04/02/04 Power Outlet

 

I have started about 30 posts and for some reason or the other never got around to finishing a single one, so there will be a substantial gap of time between the last posting and the info in this one, so if you want to know what happened you will have to pick my brain, which for security reasons I have left it in a lead box in my closet, as not to get infected by the evil television death rays that are showering my head. We have started yet another tour, they have begun to blur into bad movies that star two B grade actors with a plot written by the Quizno's gerbil rat things on a mescaline binge.

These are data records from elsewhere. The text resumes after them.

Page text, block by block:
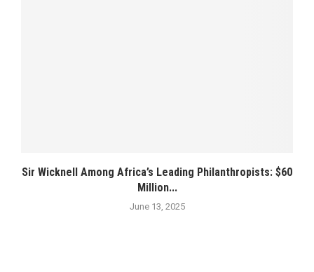
Sir Wicknell Among Africa’s Leading Philanthropists: $60
Million...
June 13, 2025
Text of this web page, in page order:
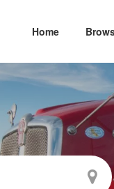
Home
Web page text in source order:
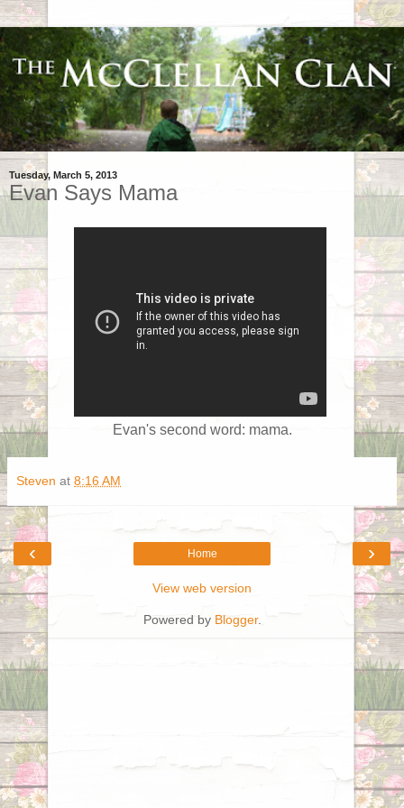
Tuesday, March 5, 2013
Evan Says Mama
Evan's second word: mama.
Steven at 8:16 AM
‹ ›
Home
View web version
Powered by Blogger.
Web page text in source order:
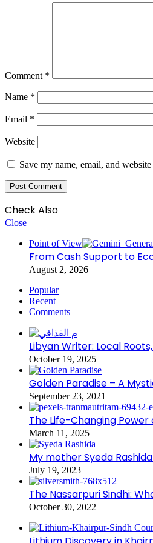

Currently I am sitting in a coffee shop in Athens Ga. Ian is on the phone in the other room, but there isn't a power outlet in there so he has the cord for his phone tucked under the glass door and he is sitting on the ground talking, I have come to realize our dependency on power lately, my lovely computer's battery is tired of dealing with me so it quits after about 15 minutes, usually right in the middle of doing something important, like these posts (excuse #5 for not posting more), Ian's phone, due to heavy phone traffic is proned to need juice regularly, so, along with cameras and Ipods and computers and other gizmos that need plugging in we end up fighting over the lone outlet in hotel rooms, which are hard enough to find anyway, I have no idea why the don't put the things somewhere easy to find, they always seem to be hidden behind the bed or something, and those of you who spend any time in high quality motels like the American Inn or Motel 6 or Super 8 (the numbers in the name of the hotel designate the average amount of "funny hairs" usually found on the sheets) would know that digging around behind the bed is like that scene in Indiana Jones and the temple of doom where the heroine has to fumble around in a pit of crawling insects to find some ridiculous button that would stop the walls from closing in or something. I hope someday, somebody figures out how to power electronic gizmos using something abundant like cigarette butts or caffeine laden urine. I guess I should stop peeing on my gadgets until they figure that out.

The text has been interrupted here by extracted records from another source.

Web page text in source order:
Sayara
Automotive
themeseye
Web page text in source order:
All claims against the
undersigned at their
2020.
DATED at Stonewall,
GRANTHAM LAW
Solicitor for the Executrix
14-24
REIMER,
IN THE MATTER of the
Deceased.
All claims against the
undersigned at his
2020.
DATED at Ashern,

I know that since this is the first post in a while it should be really stinking long, but I have to get to work, Ian is demanding that I help him enter in the names on the email list that people sign at shows, your name doesn't magically appear on our email servers, we have to manually enter these things in there, nothing more fun than to try to figure out if gtrslinger27@hotlicks.com name is Dennis or Deborah, since getting drunk people to write legibly after shows is hard enough, they have to drive home too! So if you get an email from Ian that has something about penis enlargement or your name has changed to Fuzz E. Buckett, I entered your name into our database.
C.D.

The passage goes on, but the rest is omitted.